Sven Utcke's Software Page

Latest Articles

Face Detection and Recognition for Linux

Fixed a bug in the "Face" suit of tools for face detection where the export to F-Spot couldn't deal with already used names for tags. In addition to F-Spot this also exports to DigiKam (although not the full 2.x format) and the files' EXIF data. Please let me know what other exporters you would like to see – what is your favourite photo manager?
Download | Read more...

What is it?

Screenshots

How does it work?

This is currently implemented as a suite of little scripts, which essentially do the following:

face-find:

Search for frontal views of faces in a list of given files or directories (optionally descend into all the directories recursively). This is also called face detection, and uses OpenCV's Haar cascade as its back-end, which is essentially a variant of the face detection algorithm known by its authors as Viola-Jones type algorithm.

Note that, while this approach will find most frontal faces in the images, it will also find a number of non-faces. How many depends on your particular set of images: while there might be only 10% to 20% false positives in image-sets which essentially contain lots of images (group photos, say), you might see up to 80% or 90% if most of your images do not contain any persons at all.

face-learn:

face-sort:

This is (the only currently implemented) part of the face recognition. face-learn essentially does a PCA on all the face-candidates found by face-find, calculating a set of so called eigenfaces, while face-sort then calculates distances in the space spanned by those eigenfaces, using this to find images that "look similar to this image", or "look similar to images with this tag", and label images as either non-faces, or with an appropriate tag.

face2f-spot:

Once some (or all) images have been labelled, this can be used to export theses labels to F-Spot.

check_dups:

One of the site-effects of face-find is that it will calculate md5sums on the actual image content (i.e., the image without headers).
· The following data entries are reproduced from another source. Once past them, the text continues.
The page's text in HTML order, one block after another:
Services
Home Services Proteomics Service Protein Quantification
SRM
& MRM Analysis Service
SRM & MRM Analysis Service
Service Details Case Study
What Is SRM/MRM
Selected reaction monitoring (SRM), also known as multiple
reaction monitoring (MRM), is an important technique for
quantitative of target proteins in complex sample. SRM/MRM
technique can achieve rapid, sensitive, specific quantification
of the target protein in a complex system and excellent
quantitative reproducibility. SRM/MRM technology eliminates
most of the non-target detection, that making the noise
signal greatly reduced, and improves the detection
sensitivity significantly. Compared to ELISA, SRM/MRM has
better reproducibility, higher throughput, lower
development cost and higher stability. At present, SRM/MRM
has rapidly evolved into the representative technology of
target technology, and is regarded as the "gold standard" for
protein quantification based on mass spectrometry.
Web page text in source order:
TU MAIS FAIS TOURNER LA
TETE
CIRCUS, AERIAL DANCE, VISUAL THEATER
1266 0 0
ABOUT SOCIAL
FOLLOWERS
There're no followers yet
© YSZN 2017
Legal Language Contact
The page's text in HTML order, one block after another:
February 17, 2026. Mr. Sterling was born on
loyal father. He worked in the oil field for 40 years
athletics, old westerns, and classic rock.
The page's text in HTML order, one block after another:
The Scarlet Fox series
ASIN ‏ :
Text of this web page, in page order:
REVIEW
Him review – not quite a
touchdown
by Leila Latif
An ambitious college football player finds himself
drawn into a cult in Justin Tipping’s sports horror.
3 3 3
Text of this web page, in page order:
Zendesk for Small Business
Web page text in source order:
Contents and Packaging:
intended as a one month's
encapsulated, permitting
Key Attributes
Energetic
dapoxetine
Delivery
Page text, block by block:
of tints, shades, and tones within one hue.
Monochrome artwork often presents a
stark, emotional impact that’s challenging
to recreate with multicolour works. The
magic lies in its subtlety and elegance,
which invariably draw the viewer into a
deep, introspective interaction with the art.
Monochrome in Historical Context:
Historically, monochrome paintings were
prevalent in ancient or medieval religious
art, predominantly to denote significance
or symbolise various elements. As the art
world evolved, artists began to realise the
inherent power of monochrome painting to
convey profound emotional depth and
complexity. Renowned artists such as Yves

Those can be used to find (and weed out) duplicates of images where the image-content is identical, but the actual file used to store that content is not (and which are otherwise had to find).

The way this is currently used is:

run face-find on all your images so far. This will take a long time!
run face-learn. This will learn a best representation of you candidate faces - most of which unfortunately aren't faces at all.
run face-sort. The really important thing to do here is to get rid of as many non-face images as possible - but you probably will not be able to resist labelling quite a few faces anyway (even when I tell you now that this will work even better once you got rid of the non-faces and retrained).
retrain, by running face-learn once more.
label your faces in face-sort. The best way to do that, in my experience, is to click on a face, label a few faces, then "sort by tag", label a few more faces, click on a face again, and so on – i.e. iterate between "sort by thumbnail" and "sort by tag".
reiterate 4 and 5 as needed.
once new images get added, reiterate 1 (no image will be added twice, so it is save to recurse into a directory which contains both old and new images) and 5 (using only "sort by tag", this time).